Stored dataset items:
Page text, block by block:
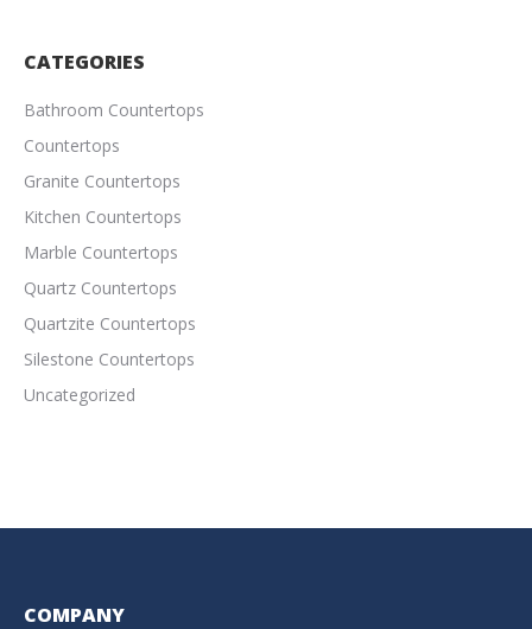
CATEGORIES
Bathroom Countertops
Countertops
Granite Countertops
Kitchen Countertops
Marble Countertops
Quartz Countertops
Quartzite Countertops
Silestone Countertops
Uncategorized
COMPANY

Exercise prompt
Reproduce the lines from the one with "Quartz Countertops" to the end of the data exactly, leaving out every earlier line.

Exercise answer
Quartz Countertops
Quartzite Countertops
Silestone Countertops
Uncategorized
COMPANY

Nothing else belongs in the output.